Currently, sesame seeds are one of the most widely used oilseeds in international cuisine and confectionery, especially in the East.

About one-third of the sesame imported into the United States from Mexico is purchased by McDonald’s for use in their meals.

Sesame sauce is recommended to complement almost any type of food thanks to its nutritional values and its smooth and pleasant flavor.

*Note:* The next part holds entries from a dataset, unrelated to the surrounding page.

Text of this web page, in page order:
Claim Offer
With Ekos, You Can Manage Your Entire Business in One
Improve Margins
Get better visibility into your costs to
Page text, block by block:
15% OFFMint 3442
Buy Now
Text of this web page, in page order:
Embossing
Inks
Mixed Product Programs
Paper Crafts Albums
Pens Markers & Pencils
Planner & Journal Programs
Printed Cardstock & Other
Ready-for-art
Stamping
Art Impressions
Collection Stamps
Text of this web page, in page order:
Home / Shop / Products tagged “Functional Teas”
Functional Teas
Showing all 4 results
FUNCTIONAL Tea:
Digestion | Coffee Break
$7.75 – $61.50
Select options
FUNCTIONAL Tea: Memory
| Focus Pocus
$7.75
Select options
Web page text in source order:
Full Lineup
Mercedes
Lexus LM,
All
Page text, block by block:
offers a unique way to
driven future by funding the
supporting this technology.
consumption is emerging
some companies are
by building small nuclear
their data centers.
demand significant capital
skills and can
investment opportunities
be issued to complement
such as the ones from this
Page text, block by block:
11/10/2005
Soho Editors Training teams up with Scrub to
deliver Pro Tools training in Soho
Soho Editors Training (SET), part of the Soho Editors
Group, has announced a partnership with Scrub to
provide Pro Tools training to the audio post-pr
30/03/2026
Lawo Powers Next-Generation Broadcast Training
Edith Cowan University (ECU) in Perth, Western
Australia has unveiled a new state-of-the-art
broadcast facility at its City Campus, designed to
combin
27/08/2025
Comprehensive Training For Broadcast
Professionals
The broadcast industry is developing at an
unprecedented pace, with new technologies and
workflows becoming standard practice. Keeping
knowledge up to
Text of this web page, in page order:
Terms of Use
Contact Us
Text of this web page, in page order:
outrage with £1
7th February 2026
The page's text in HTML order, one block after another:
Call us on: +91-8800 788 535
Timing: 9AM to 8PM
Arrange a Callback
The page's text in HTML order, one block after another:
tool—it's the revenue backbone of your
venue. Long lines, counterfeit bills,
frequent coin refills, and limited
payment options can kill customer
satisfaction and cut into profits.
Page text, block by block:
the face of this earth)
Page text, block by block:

Healthy and Handy Uses of Sesame

Sesame Butter

As a substitute for butter, this healthy recipe is a base for other sesame preparations.
To make it, wash and soak 1 pound of unroasted or roasted sesame, as you like, in warm water for three hours, and then strain it without discarding the water.
Then it is blended, adding the water from the soaking until you get an homogeneous paste.
You may add a touch of curry.
Finally, it is bottled in a glass jar and stored in the refrigerator.
Spread on wholemeal bread is ideal as a snack, and you can add fruit on top or a little honey to sweeten the taste.


Sesame Milk

Blend 4 ounces of sesame seeds, previously soaked in 4 cups of water for 6 to 8 hours.
Strain and add cinnamon and natural sweeteners.
It can be stored in the refrigerator for 3 days.


Tahini Dip


8 ounces of sesame seeds
1/2 cup of virgin olive oil
Salt to taste


  1. To make our sauce more tasty, we roast the sesame seeds.
  2. To do this, we put the seeds in a non-stick pan and brown them for about five minutes.
  3. We let it cool down.
  4. Put the seeds and a pinch of salt to taste in the glass of a grinder.
  5. When the sesame is ground, and it starts to form a paste, we start adding the oil little by little, until we get a creamy paste.
  6. When we get the texture we like, we pass it to a bowl or an airtight jar if we are not going to use it already.

Ideal for soaking in this dip, sticks of our favorite vegetables such as carrots or celery.


Beet and Cucumber Carpaccio


2 cooked beets
1 cucumber
1 ounce of sesame seeds
3 tablespoons of virgin olive oil
1 tablespoon of wine vinegar
1 teaspoon of honey
Salt to taste


  1. Cut the beets into thin slices.
  2. Peel the cucumber and slice it in the same way as the beets.
  3. Place on a plate, alternately, slices of beets and cucumber.
  4. Mix the oil, vinegar, and honey in a bowl and season to taste.
  5. Mix well and season the carpaccio with this dressing.
  6. Roast the sesame in a pan without oil, and when cold, sprinkle the carpaccio on top.

And ready to enjoy this original and tasty carpaccio!